ACTIVITY.
The copy you give must match the records exactly, except that it holds no images.

◇ ◇ ◇ ◇ ◇

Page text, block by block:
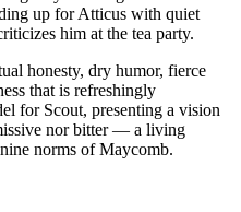
up for Atticus with quiet
him at the tea party.
honesty, dry humor, fierce
that is refreshingly
for Scout, presenting a vision
nor bitter — a living
norms of Maycomb.
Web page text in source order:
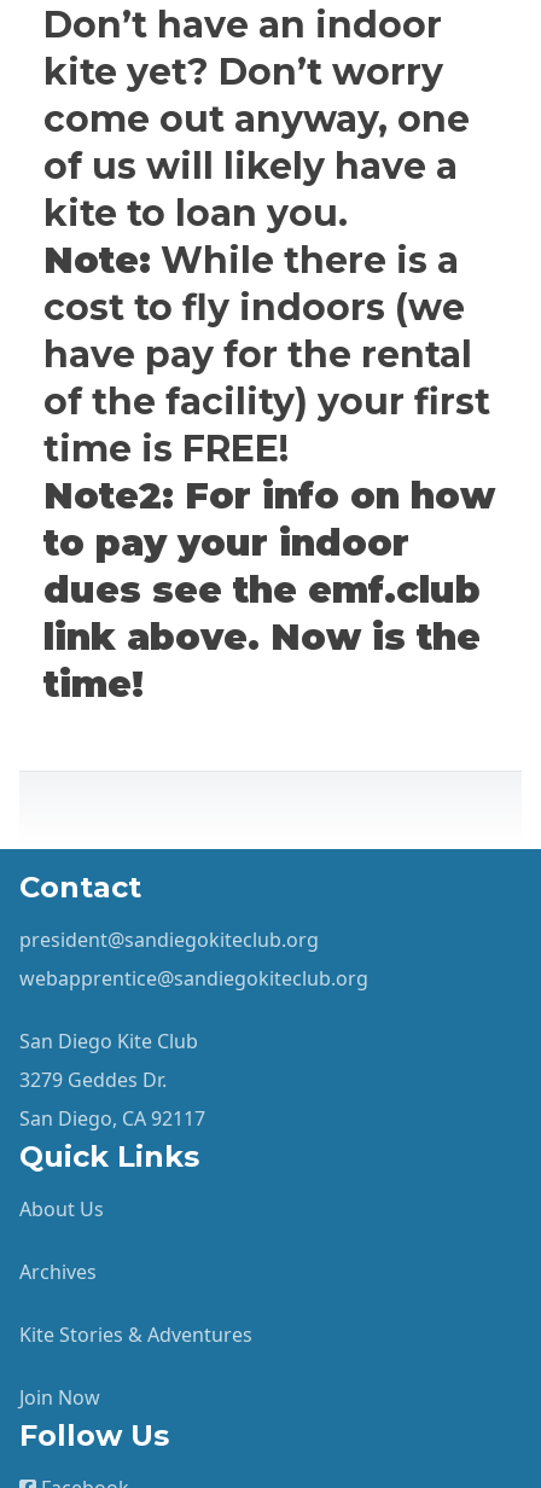
Don’t have an indoor
kite yet? Don’t worry
come out anyway, one
of us will likely have a
kite to loan you.
Note: While there is a
cost to fly indoors (we
have pay for the rental
of the facility) your first
time is FREE!
Note2: For info on how
to pay your indoor
dues see the emf.club
link above. Now is the
time!
Contact
president@sandiegokiteclub.org
webapprentice@sandiegokiteclub.org
San Diego Kite Club
3279 Geddes Dr.
San Diego, CA 92117
Quick Links
About Us
Archives
Kite Stories & Adventures
Join Now
Follow Us
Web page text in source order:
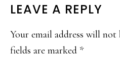
READER
LEAVE A REPLY
Your email address will not
fields are marked *
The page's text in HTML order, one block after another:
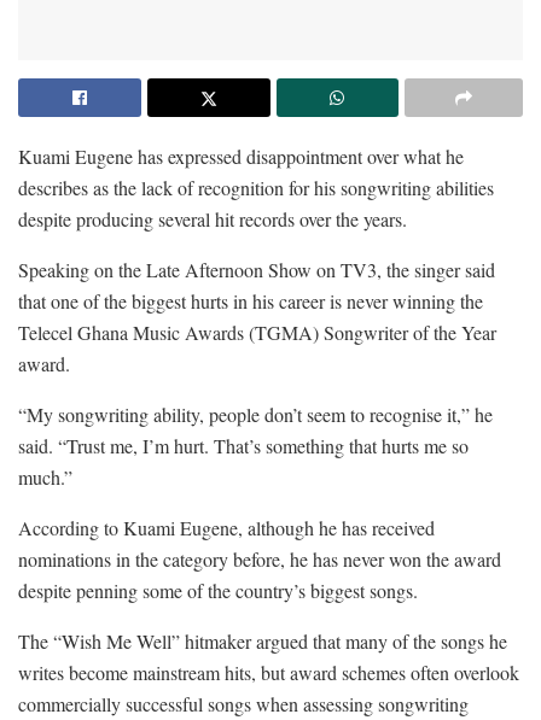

◇ ◇ ◇ ◇ ◇

ANSWER AREA.
Page text, block by block:
up for Atticus with quiet
him at the tea party.
honesty, dry humor, fierce
that is refreshingly
for Scout, presenting a vision
nor bitter — a living
norms of Maycomb.
Web page text in source order:
Don’t have an indoor
kite yet? Don’t worry
come out anyway, one
of us will likely have a
kite to loan you.
Note: While there is a
cost to fly indoors (we
have pay for the rental
of the facility) your first
time is FREE!
Note2: For info on how
to pay your indoor
dues see the emf.club
link above. Now is the
time!
Contact
president@sandiegokiteclub.org
webapprentice@sandiegokiteclub.org
San Diego Kite Club
3279 Geddes Dr.
San Diego, CA 92117
Quick Links
About Us
Archives
Kite Stories & Adventures
Join Now
Follow Us
Web page text in source order:
READER
LEAVE A REPLY
Your email address will not
fields are marked *
The page's text in HTML order, one block after another:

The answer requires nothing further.